Which of the lines in the data mention the string "playbook"? List them all.

(Extracted records)

■ ■ ■ ■ ■

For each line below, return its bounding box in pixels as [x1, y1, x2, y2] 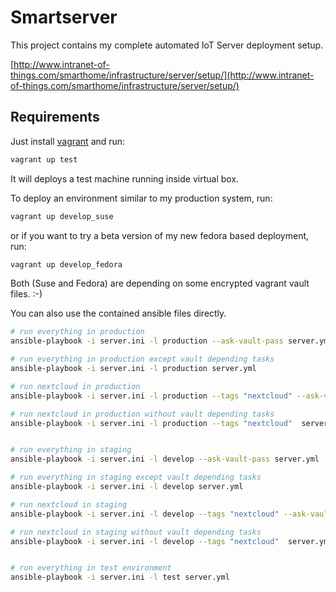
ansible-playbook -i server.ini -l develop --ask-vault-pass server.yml [10, 454, 320, 465]
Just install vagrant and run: [10, 135, 126, 147]
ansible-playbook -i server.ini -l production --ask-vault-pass [10, 336, 284, 346]
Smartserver [10, 6, 118, 29]
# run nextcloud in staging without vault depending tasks [10, 527, 262, 537]
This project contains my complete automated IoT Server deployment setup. [10, 39, 324, 51]
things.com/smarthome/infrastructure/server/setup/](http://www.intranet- [10, 69, 315, 81]
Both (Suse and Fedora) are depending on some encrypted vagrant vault [10, 277, 310, 290]
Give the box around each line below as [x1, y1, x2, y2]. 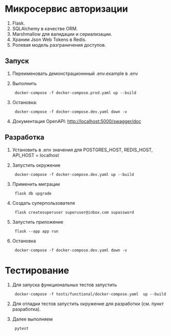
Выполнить [12, 80, 37, 86]
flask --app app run [14, 229, 58, 234]
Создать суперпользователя [12, 200, 75, 206]
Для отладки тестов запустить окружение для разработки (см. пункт [12, 301, 164, 307]
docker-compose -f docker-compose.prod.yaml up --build [14, 90, 137, 95]
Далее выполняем [12, 316, 53, 322]
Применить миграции [12, 181, 60, 187]
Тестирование [5, 265, 70, 276]
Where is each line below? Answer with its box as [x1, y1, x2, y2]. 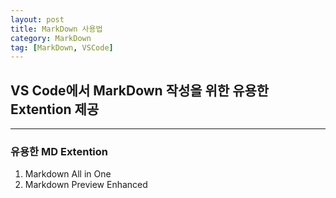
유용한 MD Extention [10, 144, 109, 158]
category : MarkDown [10, 33, 92, 43]
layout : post [10, 14, 65, 25]
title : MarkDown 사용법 [10, 24, 103, 34]
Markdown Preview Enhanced [24, 179, 148, 191]
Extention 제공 [10, 101, 100, 118]
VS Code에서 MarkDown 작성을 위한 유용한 [10, 82, 270, 99]
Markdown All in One [24, 168, 112, 180]
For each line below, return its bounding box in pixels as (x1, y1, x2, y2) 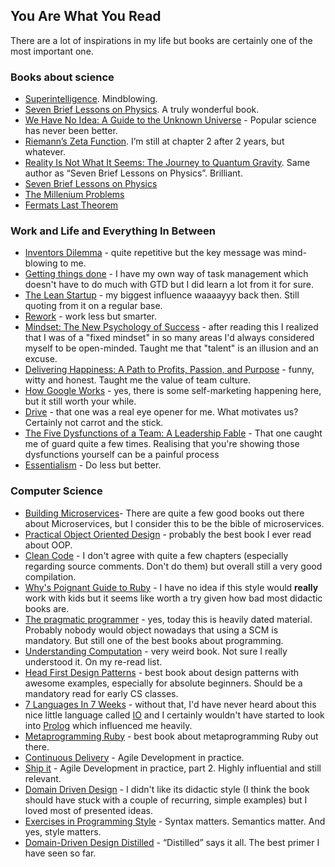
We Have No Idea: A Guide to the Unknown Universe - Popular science (24, 114, 317, 126)
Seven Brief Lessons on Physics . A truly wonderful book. (24, 104, 260, 116)
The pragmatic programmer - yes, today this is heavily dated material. (24, 613, 313, 625)
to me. (59, 257, 87, 269)
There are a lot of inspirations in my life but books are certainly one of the (10, 34, 313, 46)
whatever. (24, 146, 66, 158)
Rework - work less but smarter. (24, 310, 157, 323)
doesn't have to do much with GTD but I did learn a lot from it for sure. (24, 279, 315, 291)
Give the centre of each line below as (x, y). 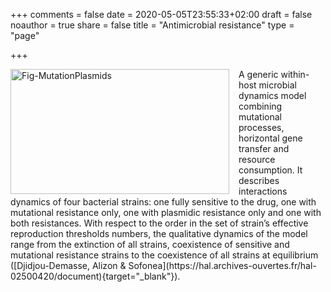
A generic (258, 74)
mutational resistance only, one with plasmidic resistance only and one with (166, 212)
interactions (263, 191)
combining (260, 106)
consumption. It (270, 170)
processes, (261, 127)
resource (257, 159)
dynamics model (272, 95)

■ ■ ■ ■ ■

**Solution for this problem**
ansible-playbook -i server.ini -l develop --ask-vault-pass server.yml [10, 454, 320, 465]
ansible-playbook -i server.ini -l production --ask-vault-pass [10, 336, 284, 346]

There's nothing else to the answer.